ZAHMETSİZ RAHMET OLMAZ
Ancak buraları 100 yıl evvel bırakılan balkanlar gibi değil; Eve geri dönen büyük abi Türkiye; evin çok değiştiğini görüyor; sokaklar aynı, camiler aynı, hatta Mimar Sinan’ının köprüsü bile aynı ama insanlar çok değişmiş. Bu sebeple kendinden bir şey umulan büyük ağabey Türkiye’nin işi buralarda çok zor. Önemli değil yiğitlerin harmanlandığı âlemde biliriz ki; Zahmetsiz Rahmet Olmaz”.
Bu sebeple kendisinden çok şey umulan büyük abinin işi çok zor, mahcup olmaması lazım. Bunun için ağabeyin dikkatli olması gerektiği kadar, kendine yardımcı olmak isteyen, gönüllüleri de kol kanat germesi ve kucak açması gerekiyor. Halen bazı köşe başı tutan, monşerlerin dediği gibi “Biz devlet olarak bunları yapıyoruz, STK’ lara lüzum yok” zihniyeti ne bu çağa yakışır, ne de milleti ile son 10 yıldır barışmayı amaçlayan ve başaran devlete yakışır.
Bu sebeple kendinden çok şey umulan büyük ağabey sadece ben yaparım zihniyeti ile değil, hep beraber yapalım ve çalışalım zihniyeti ile tarihin omuzlarına yüklediği bu vazifenin ve sorumluluğun altından başarı ile kalkabilir. Tabi bu arada her şeyin varlık sebebi olan insanı unutmamak gerekir, insanı mutlu etmek, dünyanın en mukaddes vazifelerindendir. Bu insan hangi ırktan, hangi dinden olursa olsun, “Yaratılanı sev yaratandan ötürü” düsturu gereği kucağımızı ve yüreğimizi herkese açmalıyız. Bunun için; konuşmadan önce dinlemeyi, harcamadan önce kazanmayı, dua etmeden önce bağışlamayı, incitmeden evvel hissetmeyi, nefret etmeden önce sevmeyi, vazgeçmeden evvel gayret göstermeyi ve çevremizdekilere el uzatmayı kendimize şiar edinmeliyiz.
İşte hakikat ve hayatın sırrı burada gizlidir. Hayatı yaşamak, hayattan mutlu olmak ve hayatı hissetmek budur. Unutmayalım ki “TESTİNİN İÇİNDE NE VARSA DIŞINIDA O SIZAR”.

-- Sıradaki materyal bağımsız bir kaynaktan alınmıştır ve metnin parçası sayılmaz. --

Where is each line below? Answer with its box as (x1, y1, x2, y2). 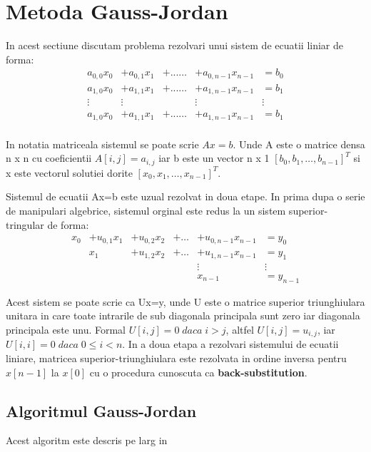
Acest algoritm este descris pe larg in (6, 433, 168, 448)
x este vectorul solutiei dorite (6, 165, 133, 180)
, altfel (225, 322, 254, 337)
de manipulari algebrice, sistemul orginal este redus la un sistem (6, 203, 286, 218)
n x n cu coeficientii (6, 150, 92, 165)
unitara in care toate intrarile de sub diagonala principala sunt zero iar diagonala (6, 308, 360, 323)
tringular (6, 217, 44, 232)
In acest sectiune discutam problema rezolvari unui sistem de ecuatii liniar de (6, 38, 344, 53)
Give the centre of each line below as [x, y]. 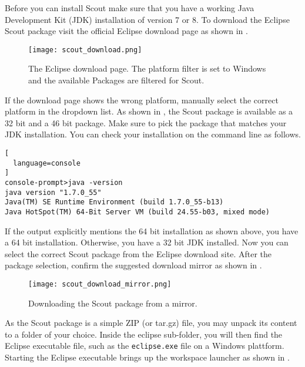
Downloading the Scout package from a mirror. [113, 303]
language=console [47, 163]
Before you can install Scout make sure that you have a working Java [130, 8]
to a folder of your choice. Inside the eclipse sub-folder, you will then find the [144, 334]
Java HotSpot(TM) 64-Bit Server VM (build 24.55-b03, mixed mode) [138, 212]
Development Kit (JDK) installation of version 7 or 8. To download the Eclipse [147, 19]
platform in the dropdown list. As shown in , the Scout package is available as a [149, 111]
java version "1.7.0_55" [53, 192]
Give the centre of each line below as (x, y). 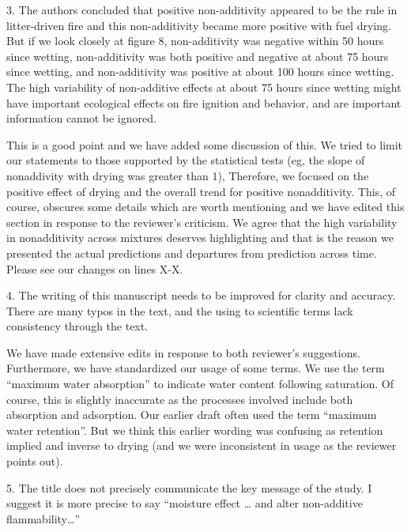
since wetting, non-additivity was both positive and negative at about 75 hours (198, 56)
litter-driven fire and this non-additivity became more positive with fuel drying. (199, 25)
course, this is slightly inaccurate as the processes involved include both (180, 399)
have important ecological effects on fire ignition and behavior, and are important (204, 102)
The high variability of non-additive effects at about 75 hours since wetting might (204, 87)
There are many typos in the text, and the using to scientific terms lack (180, 310)
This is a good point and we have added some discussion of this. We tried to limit (205, 144)
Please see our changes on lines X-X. (95, 268)
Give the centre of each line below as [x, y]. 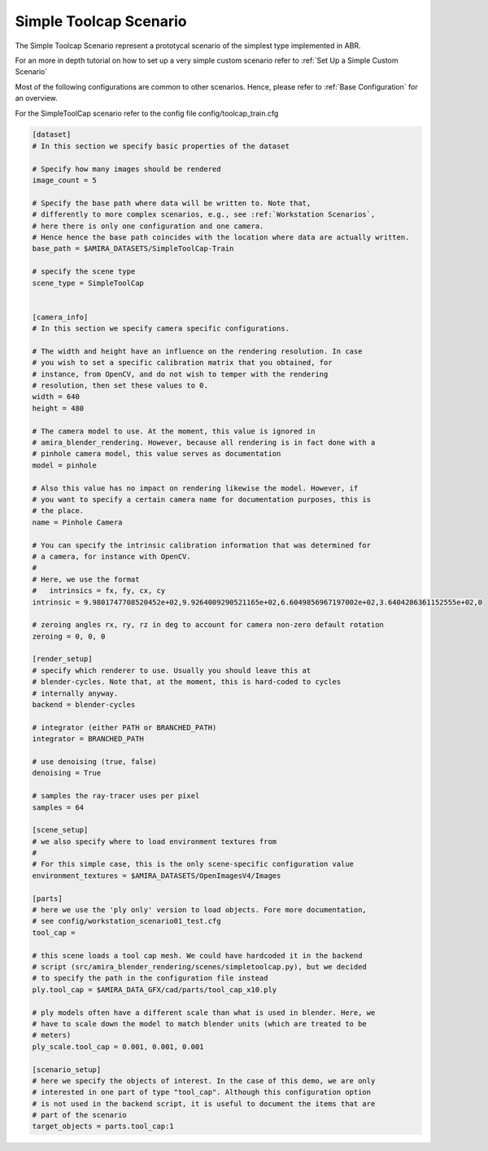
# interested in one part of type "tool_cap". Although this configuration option [202, 1092]
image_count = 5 [65, 180]
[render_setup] [62, 659]
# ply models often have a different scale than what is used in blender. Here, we [204, 1013]
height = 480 [58, 408]
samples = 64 [58, 807]
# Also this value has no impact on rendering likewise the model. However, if [195, 488]
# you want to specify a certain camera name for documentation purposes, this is [202, 499]
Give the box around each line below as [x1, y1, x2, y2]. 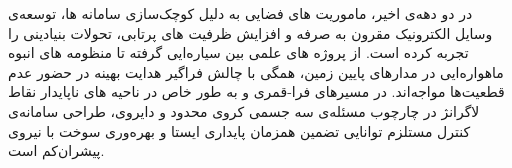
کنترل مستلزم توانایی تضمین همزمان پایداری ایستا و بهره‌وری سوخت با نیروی [8, 120, 471, 141]
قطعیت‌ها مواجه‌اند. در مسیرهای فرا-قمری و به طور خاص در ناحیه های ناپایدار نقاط [8, 81, 505, 102]
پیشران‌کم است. [8, 140, 105, 161]
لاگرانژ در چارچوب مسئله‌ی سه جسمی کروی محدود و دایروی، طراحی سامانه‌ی [8, 100, 480, 121]
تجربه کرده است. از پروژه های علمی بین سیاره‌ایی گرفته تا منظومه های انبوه [8, 42, 469, 63]
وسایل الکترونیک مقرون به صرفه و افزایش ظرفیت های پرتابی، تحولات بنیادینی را [8, 22, 493, 43]
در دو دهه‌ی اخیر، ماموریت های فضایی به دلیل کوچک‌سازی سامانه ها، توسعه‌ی [8, 3, 473, 23]
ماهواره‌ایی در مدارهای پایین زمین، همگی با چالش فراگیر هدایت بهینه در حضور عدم [8, 61, 504, 82]
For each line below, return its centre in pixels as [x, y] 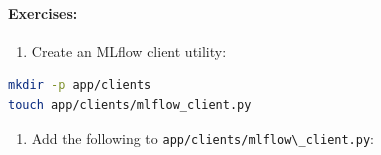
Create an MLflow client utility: [129, 50]
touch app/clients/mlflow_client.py [130, 104]
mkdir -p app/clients [80, 85]
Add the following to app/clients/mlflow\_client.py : [202, 137]
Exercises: [43, 12]
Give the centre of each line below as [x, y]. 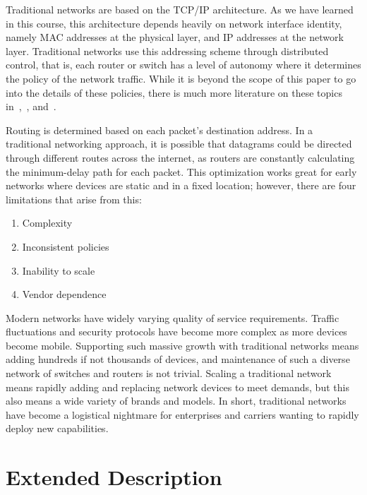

Ancak; biz yinede her şeyi yaratan ve kuşatan güç ve kudret sahibi Allah’tan, onun sonsuz hazinesinden ve yardımından hayatımızın son nefesine kadar ummaya devam edelim. Dualarımızı eksik eylemeyelim. Hayatımızın, her anında ve her yerde Allah bize yeter diyelim ve eğer başımıza büyük bir dert ve sıkıntı gelirse benim büyük bir derdim var demeyelim. Dertlerimize düşmanlarımıza ve sıkıntılarımıza dönüp, benim senden büyük Allah’ım var diyelim.